I think the problem is the outfits that cut for the mill nowadays are all large, they don't seem to mess around with firewood unless you
know someone or are right on their way.
Not like years back there were a lot of smaller operators and picker trucks, firewood logs came easy.
As far as price I'd love to pay the price the mill gets. Large volume user plus monopoly squeeze I'd say.
This is another subject but you can't believe what the mill pays the province for stumpage and what a private resident has to pay!
Right now with the economy and all, they are trying to get the province to drop stumpage fees altogether as well as get the loggers to take a cut.
On the farm we have poplar and spruce to no end with birch mixed throughout. With the mill going it never made any sense to start logging
our own land for firewood when they were hauling birch off crown land for $100/cord delivered right to the stove. Like I said before, the convenient, abundant, $100/cord birch might be a thing of the past.
got a cord of greenish red oak for 100$ also getting 1 and 3/4 cord fair(but kinda wet) mixed hardwood(mostly cherry and oak) delivered for 100$
all cut and split to length ,th is the time of year when you gotta watch as people pass off greenwood as seasoned ot make some cash to pay their taxes and christmas bills ,not to mention every guy with a poulon is out cutting his backyard up becuase hes laid off and is strapped nowadays
Spent some time this weekend splitting up last weekends purchase. I think there's maybe a cord cut and split. Nice stuff for next year.

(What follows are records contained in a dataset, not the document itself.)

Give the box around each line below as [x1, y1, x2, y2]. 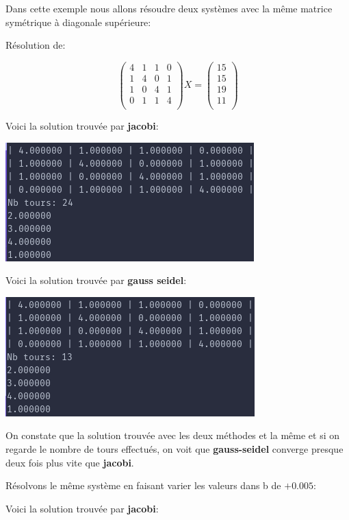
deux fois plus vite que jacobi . [5, 455, 134, 469]
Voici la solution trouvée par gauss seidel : [5, 273, 187, 287]
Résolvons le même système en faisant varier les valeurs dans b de [5, 478, 281, 493]
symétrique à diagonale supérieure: [5, 14, 151, 29]
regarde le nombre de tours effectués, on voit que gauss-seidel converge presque [5, 441, 344, 456]
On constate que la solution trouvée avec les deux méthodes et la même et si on [5, 428, 339, 442]
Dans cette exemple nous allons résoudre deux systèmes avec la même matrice [5, 1, 333, 15]
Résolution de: [5, 38, 66, 52]
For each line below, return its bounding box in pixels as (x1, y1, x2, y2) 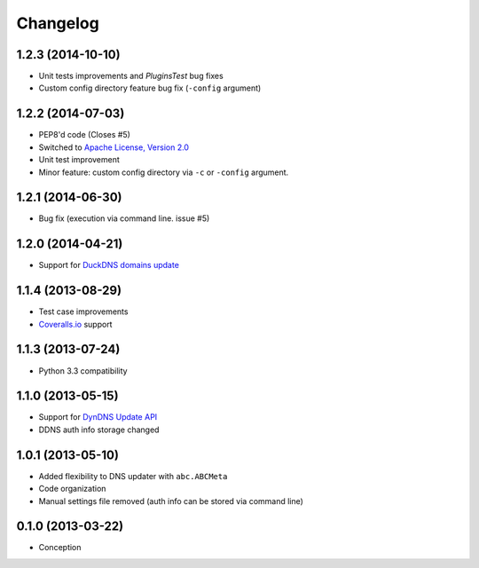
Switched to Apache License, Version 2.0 (38, 142, 190, 153)
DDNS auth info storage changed (38, 424, 160, 435)
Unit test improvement (38, 154, 120, 165)
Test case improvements (38, 306, 129, 317)
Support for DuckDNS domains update (38, 260, 179, 271)
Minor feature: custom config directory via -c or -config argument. (38, 167, 289, 177)
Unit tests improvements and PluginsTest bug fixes (38, 71, 224, 82)
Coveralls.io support (38, 319, 113, 329)
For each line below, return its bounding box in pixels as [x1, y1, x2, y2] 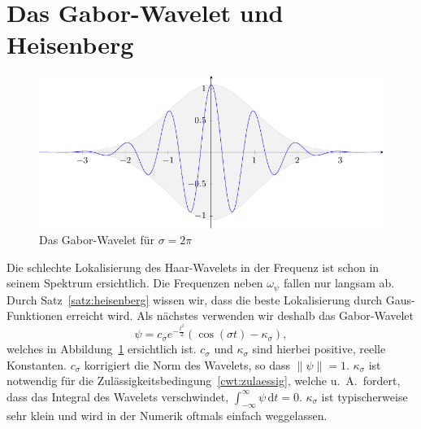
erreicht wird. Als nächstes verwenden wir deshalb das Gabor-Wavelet [66, 307, 414, 324]
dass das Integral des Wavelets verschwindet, [7, 387, 229, 405]
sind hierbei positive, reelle [252, 340, 386, 357]
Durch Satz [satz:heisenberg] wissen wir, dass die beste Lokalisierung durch [7, 291, 383, 308]
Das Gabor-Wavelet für [39, 231, 155, 248]
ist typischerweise [321, 387, 408, 405]
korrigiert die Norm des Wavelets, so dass [84, 356, 291, 373]
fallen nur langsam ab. [283, 274, 395, 291]
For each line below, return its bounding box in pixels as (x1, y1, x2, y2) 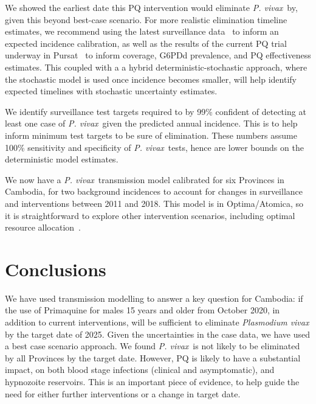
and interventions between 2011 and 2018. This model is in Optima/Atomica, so (5, 197, 304, 209)
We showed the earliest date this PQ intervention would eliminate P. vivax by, (5, 1, 298, 13)
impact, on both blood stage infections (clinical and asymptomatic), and (5, 363, 275, 376)
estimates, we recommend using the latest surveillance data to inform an (5, 25, 279, 38)
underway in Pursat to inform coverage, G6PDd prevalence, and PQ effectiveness (5, 49, 311, 61)
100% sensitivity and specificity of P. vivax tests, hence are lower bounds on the (5, 141, 304, 153)
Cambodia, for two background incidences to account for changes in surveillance (5, 185, 303, 198)
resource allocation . (5, 221, 81, 234)
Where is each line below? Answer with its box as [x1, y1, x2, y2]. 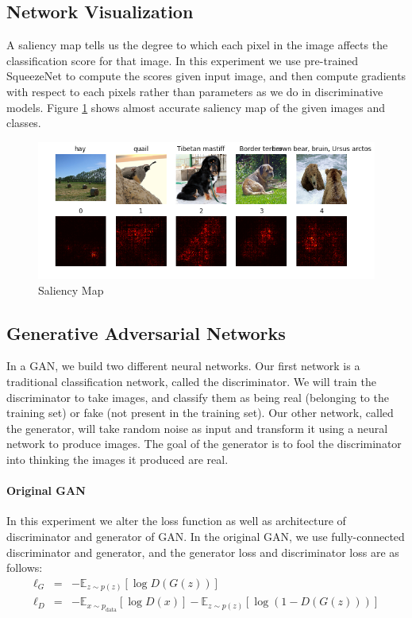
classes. [6, 114, 41, 131]
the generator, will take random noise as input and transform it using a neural [6, 419, 388, 436]
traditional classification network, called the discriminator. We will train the [6, 373, 376, 389]
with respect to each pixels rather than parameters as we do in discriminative [6, 83, 383, 99]
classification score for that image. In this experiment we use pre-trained [6, 52, 359, 68]
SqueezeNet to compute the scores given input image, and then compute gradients [6, 68, 406, 84]
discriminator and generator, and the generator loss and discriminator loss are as [6, 543, 399, 560]
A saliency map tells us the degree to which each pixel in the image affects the [6, 37, 388, 53]
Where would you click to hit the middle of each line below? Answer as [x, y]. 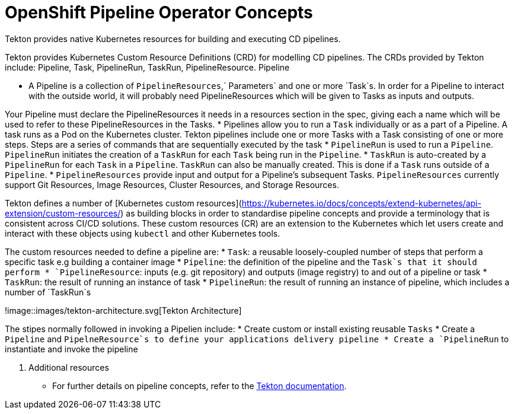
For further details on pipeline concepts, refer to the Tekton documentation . [199, 386]
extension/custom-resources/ [63, 213]
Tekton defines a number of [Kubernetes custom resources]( [123, 203]
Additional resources [69, 367]
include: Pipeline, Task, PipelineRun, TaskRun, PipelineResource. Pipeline [147, 67]
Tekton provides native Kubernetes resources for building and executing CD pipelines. [173, 39]
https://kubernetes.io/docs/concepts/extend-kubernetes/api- [361, 203]
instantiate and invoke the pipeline [71, 349]

Small potatoes compared to you folks, but yesterday I bought $40 worth of mixed wood from the local equipment rental yard. It was about 2/3 of my Ferd Ranger's bed. Prolly enough to see us through the few weeks of cold(ish) weather we have left, with the little bit of seasoned pine and mullberry I have left. Most of the wood bought yesterday was at least half-seasoned, but better than some I've seen. There were a couple of pieces, 'tho, that I threw into the stack of next year's wood 'cuz they were as green as it gets.